**INSTRUCTIONS FOR THE TASK**
Leave out the images and transcribe the entries below word for word.

(Saved entries)
>>>
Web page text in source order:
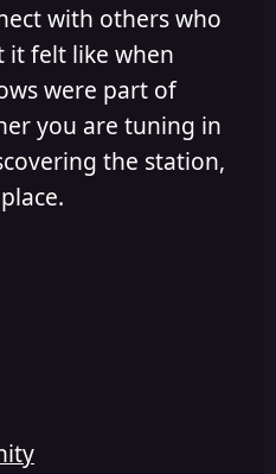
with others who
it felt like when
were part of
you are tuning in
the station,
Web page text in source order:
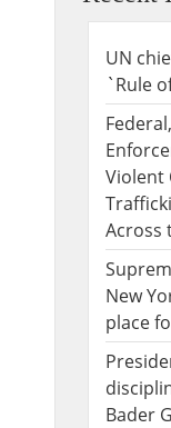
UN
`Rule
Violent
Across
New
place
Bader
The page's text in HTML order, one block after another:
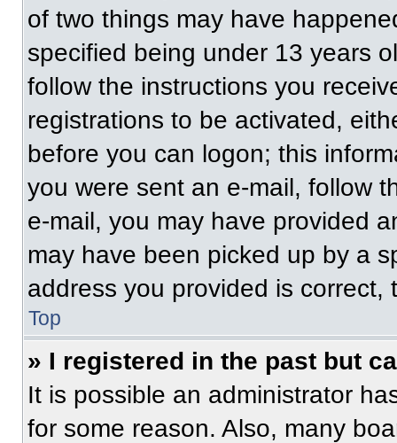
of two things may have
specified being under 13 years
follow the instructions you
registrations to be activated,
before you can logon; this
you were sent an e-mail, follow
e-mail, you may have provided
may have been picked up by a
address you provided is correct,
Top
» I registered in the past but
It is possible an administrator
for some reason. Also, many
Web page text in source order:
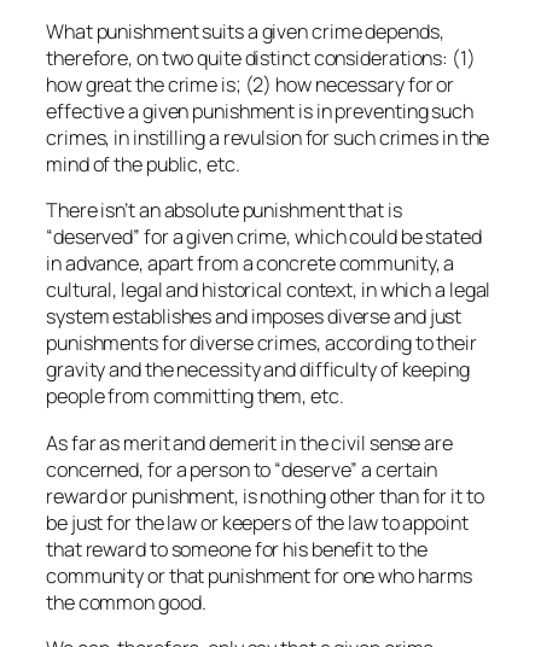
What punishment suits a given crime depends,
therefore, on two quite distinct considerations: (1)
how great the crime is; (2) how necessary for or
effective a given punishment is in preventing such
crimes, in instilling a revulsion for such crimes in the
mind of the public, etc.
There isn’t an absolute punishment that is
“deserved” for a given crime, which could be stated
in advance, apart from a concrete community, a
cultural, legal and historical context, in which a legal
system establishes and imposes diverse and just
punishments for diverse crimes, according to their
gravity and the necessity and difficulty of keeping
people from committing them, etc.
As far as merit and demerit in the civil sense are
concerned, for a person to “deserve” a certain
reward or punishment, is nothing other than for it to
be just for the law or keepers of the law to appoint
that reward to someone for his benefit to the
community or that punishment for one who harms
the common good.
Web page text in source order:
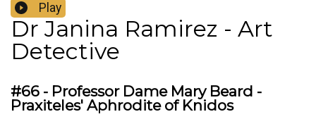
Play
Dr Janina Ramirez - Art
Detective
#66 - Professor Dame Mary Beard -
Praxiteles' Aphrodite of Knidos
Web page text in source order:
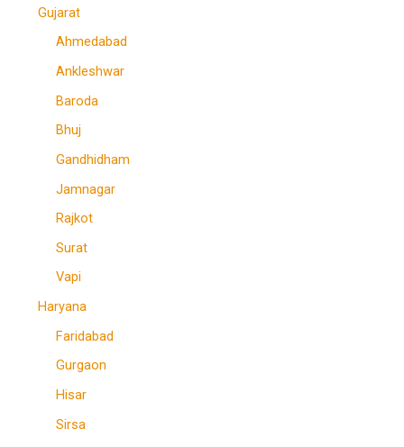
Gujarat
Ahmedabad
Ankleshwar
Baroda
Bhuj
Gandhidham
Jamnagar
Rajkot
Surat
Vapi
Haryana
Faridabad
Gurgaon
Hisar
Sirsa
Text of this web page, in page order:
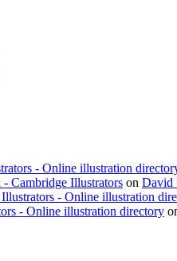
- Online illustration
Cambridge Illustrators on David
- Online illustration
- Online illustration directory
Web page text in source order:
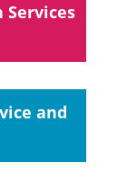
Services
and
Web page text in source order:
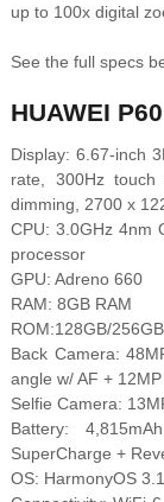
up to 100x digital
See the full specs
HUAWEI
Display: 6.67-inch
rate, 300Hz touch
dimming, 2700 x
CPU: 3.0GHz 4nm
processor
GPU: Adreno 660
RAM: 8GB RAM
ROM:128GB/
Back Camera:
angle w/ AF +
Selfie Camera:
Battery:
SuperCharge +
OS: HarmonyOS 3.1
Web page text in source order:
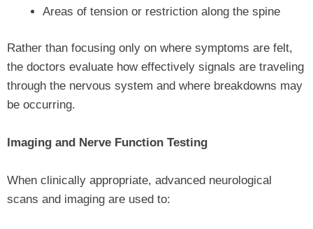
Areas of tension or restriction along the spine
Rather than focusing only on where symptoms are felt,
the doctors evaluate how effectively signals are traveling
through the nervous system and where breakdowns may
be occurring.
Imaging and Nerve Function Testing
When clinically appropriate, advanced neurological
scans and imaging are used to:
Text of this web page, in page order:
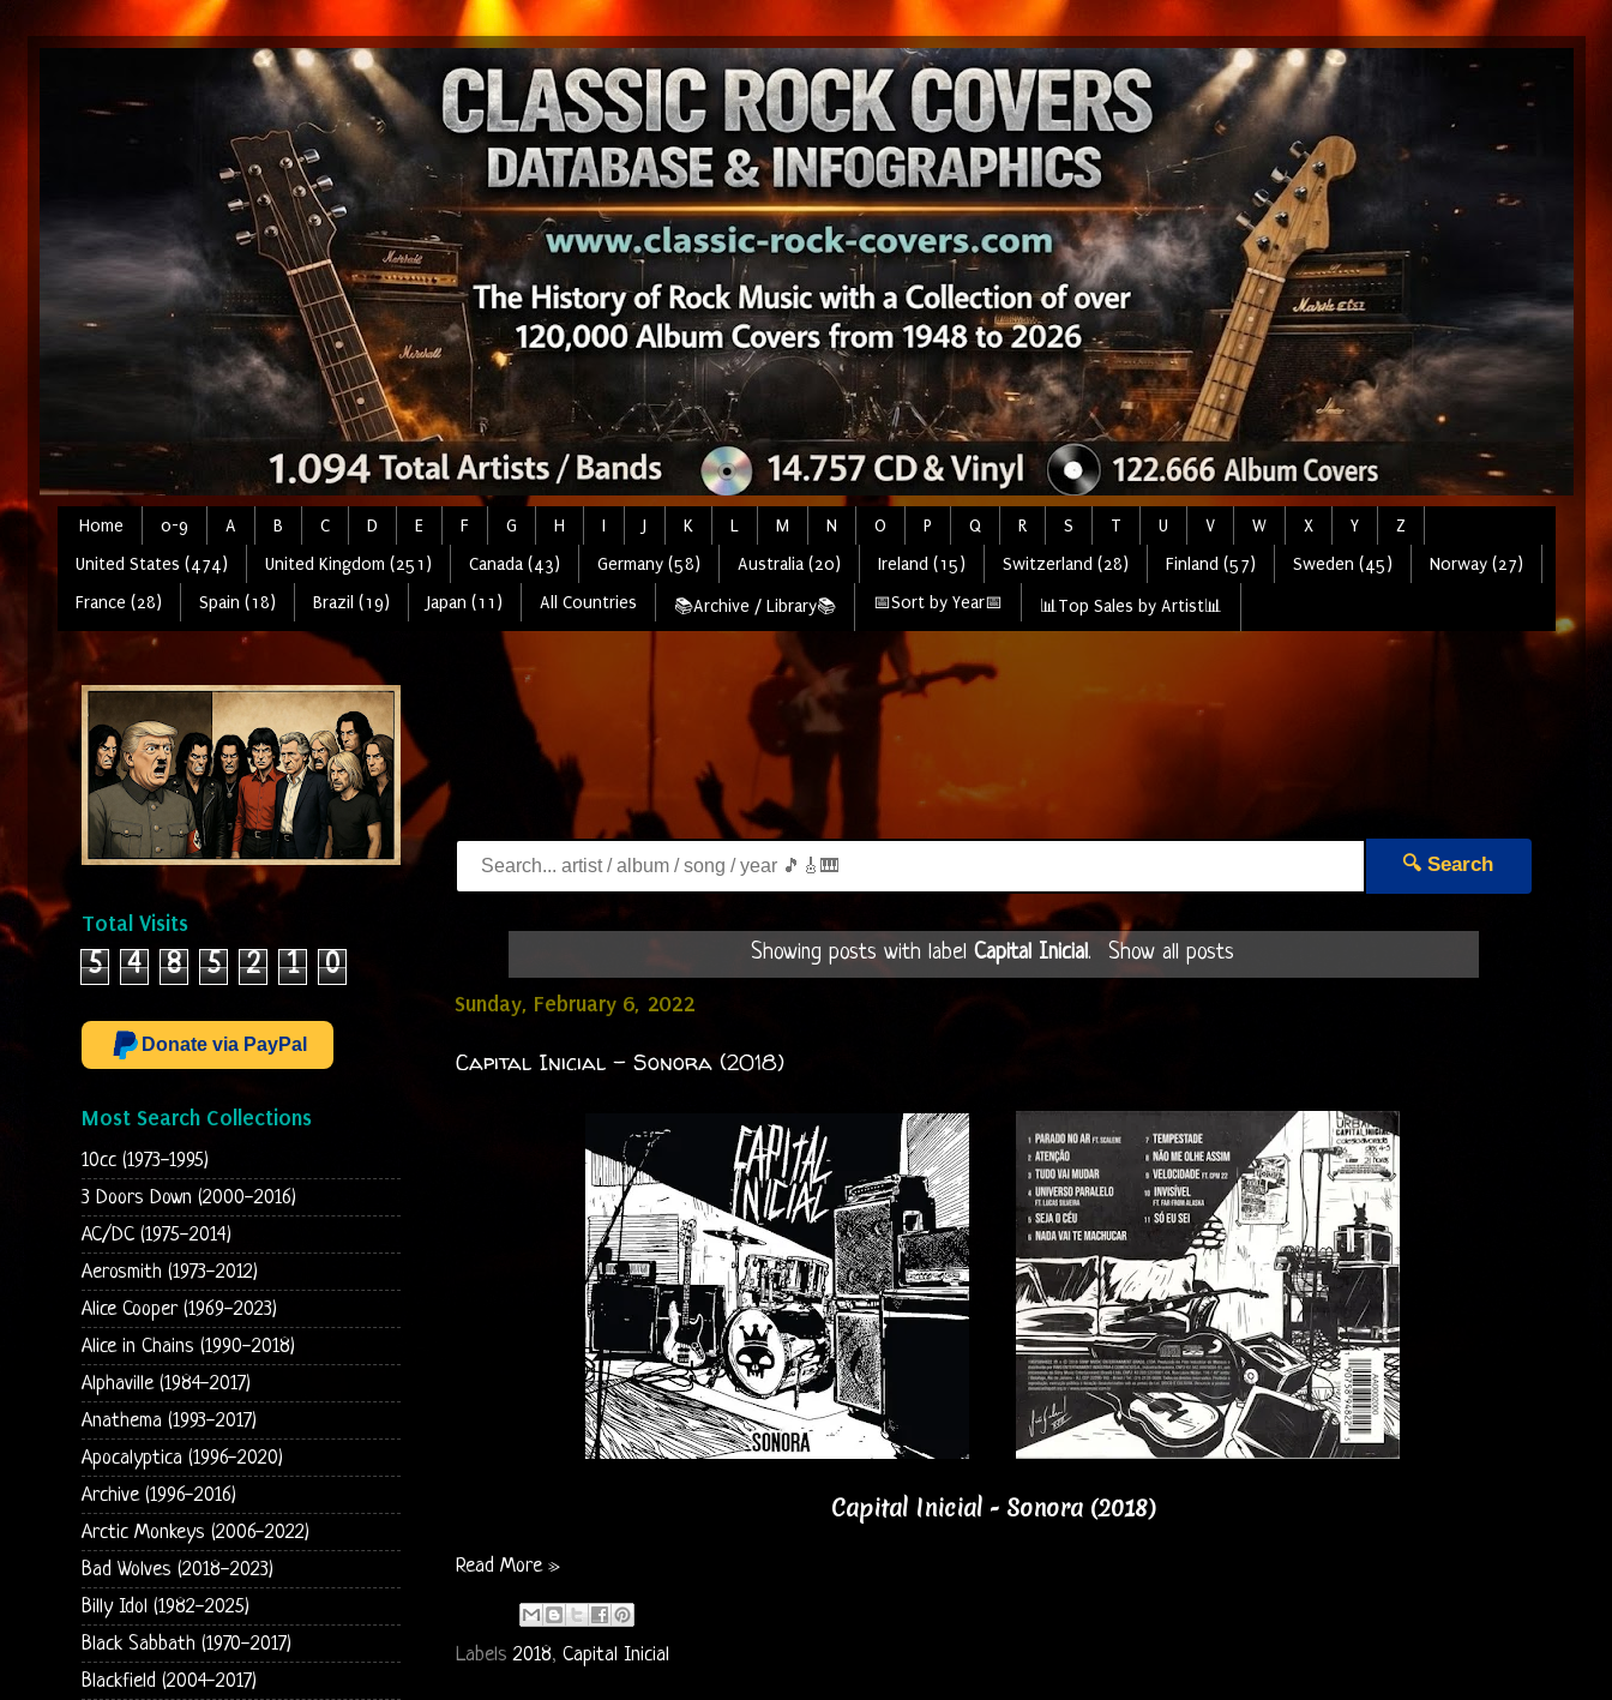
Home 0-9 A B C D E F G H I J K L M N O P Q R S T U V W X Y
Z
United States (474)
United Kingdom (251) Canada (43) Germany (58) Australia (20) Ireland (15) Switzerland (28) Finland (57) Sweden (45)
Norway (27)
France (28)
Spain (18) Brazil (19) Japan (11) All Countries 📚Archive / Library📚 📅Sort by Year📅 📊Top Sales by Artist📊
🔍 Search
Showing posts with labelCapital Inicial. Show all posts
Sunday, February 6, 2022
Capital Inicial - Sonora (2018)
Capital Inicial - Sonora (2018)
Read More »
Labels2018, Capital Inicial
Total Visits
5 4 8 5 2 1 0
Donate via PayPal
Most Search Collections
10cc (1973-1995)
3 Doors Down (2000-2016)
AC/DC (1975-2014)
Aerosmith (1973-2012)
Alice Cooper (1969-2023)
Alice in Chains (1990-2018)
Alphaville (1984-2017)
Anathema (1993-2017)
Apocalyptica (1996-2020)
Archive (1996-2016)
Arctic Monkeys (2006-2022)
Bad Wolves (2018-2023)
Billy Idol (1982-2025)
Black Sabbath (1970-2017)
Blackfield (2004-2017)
<<<
**PROBLEM SOLUTION**
Web page text in source order:
with others who
it felt like when
were part of
you are tuning in
the station,
Web page text in source order:
UN
`Rule
Violent
Across
New
place
Bader
The page's text in HTML order, one block after another:
of two things may have
specified being under 13 years
follow the instructions you
registrations to be activated,
before you can logon; this
you were sent an e-mail, follow
e-mail, you may have provided
may have been picked up by a
address you provided is correct,
Top
» I registered in the past but
It is possible an administrator
for some reason. Also, many
Web page text in source order:
What punishment suits a given crime depends,
therefore, on two quite distinct considerations: (1)
how great the crime is; (2) how necessary for or
effective a given punishment is in preventing such
crimes, in instilling a revulsion for such crimes in the
mind of the public, etc.
There isn’t an absolute punishment that is
“deserved” for a given crime, which could be stated
in advance, apart from a concrete community, a
cultural, legal and historical context, in which a legal
system establishes and imposes diverse and just
punishments for diverse crimes, according to their
gravity and the necessity and difficulty of keeping
people from committing them, etc.
As far as merit and demerit in the civil sense are
concerned, for a person to “deserve” a certain
reward or punishment, is nothing other than for it to
be just for the law or keepers of the law to appoint
that reward to someone for his benefit to the
community or that punishment for one who harms
the common good.
Web page text in source order:
Play
Dr Janina Ramirez - Art
Detective
#66 - Professor Dame Mary Beard -
Praxiteles' Aphrodite of Knidos
Web page text in source order:
Gujarat
Ahmedabad
Ankleshwar
Baroda
Bhuj
Gandhidham
Jamnagar
Rajkot
Surat
Vapi
Haryana
Faridabad
Gurgaon
Hisar
Sirsa
Text of this web page, in page order:
- Online illustration
Cambridge Illustrators on David
- Online illustration
- Online illustration directory
Web page text in source order:
Services
and
Web page text in source order:
up to 100x digital
See the full specs
HUAWEI
Display: 6.67-inch
rate, 300Hz touch
dimming, 2700 x
CPU: 3.0GHz 4nm
processor
GPU: Adreno 660
RAM: 8GB RAM
ROM:128GB/
Back Camera:
angle w/ AF +
Selfie Camera:
Battery:
SuperCharge +
OS: HarmonyOS 3.1
Web page text in source order:
Areas of tension or restriction along the spine
Rather than focusing only on where symptoms are felt,
the doctors evaluate how effectively signals are traveling
through the nervous system and where breakdowns may
be occurring.
Imaging and Nerve Function Testing
When clinically appropriate, advanced neurological
scans and imaging are used to:
Text of this web page, in page order:
Home 0-9 A B C D E F G H I J K L M N O P Q R S T U V W X Y
Z
United States (474)
United Kingdom (251) Canada (43) Germany (58) Australia (20) Ireland (15) Switzerland (28) Finland (57) Sweden (45)
Norway (27)
France (28)
Spain (18) Brazil (19) Japan (11) All Countries 📚Archive / Library📚 📅Sort by Year📅 📊Top Sales by Artist📊
🔍 Search
Showing posts with labelCapital Inicial. Show all posts
Sunday, February 6, 2022
Capital Inicial - Sonora (2018)
Capital Inicial - Sonora (2018)
Read More »
Labels2018, Capital Inicial
Total Visits
5 4 8 5 2 1 0
Donate via PayPal
Most Search Collections
10cc (1973-1995)
3 Doors Down (2000-2016)
AC/DC (1975-2014)
Aerosmith (1973-2012)
Alice Cooper (1969-2023)
Alice in Chains (1990-2018)
Alphaville (1984-2017)
Anathema (1993-2017)
Apocalyptica (1996-2020)
Archive (1996-2016)
Arctic Monkeys (2006-2022)
Bad Wolves (2018-2023)
Billy Idol (1982-2025)
Black Sabbath (1970-2017)
Blackfield (2004-2017)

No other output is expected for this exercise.